#### Input records ####

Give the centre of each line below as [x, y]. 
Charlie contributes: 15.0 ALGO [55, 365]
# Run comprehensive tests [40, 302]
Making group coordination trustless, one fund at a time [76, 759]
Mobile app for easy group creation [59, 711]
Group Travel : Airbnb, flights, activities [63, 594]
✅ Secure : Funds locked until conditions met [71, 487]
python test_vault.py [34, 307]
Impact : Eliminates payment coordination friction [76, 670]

####

Work instructions:
Please return all of the records exactly.

Solution for this exercise:
Give the centre of each line below as [x, y]. 
Charlie contributes: 15.0 ALGO [55, 365]
# Run comprehensive tests [40, 302]
Making group coordination trustless, one fund at a time [76, 759]
Mobile app for easy group creation [59, 711]
Group Travel : Airbnb, flights, activities [63, 594]
✅ Secure : Funds locked until conditions met [71, 487]
python test_vault.py [34, 307]
Impact : Eliminates payment coordination friction [76, 670]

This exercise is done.